··· PROVIDED RECORDS ···

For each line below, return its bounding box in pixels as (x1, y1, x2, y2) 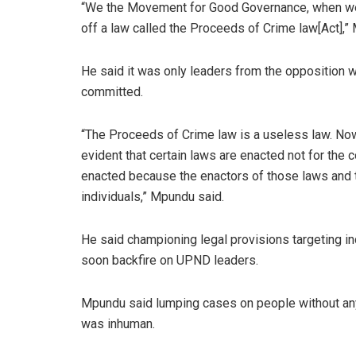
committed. (81, 84, 143, 100)
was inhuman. (81, 316, 155, 332)
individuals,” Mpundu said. (81, 189, 224, 205)
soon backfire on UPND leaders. (81, 253, 258, 269)

···

◆ ASSIGNED TASK ◆
Set down each entry above exactly as it appears. Omit the pictures.

◆ WRITTEN RESPONSE ◆
For each line below, return its bounding box in pixels as (x1, y1, x2, y2) 
committed. (81, 84, 143, 100)
was inhuman. (81, 316, 155, 332)
individuals,” Mpundu said. (81, 189, 224, 205)
soon backfire on UPND leaders. (81, 253, 258, 269)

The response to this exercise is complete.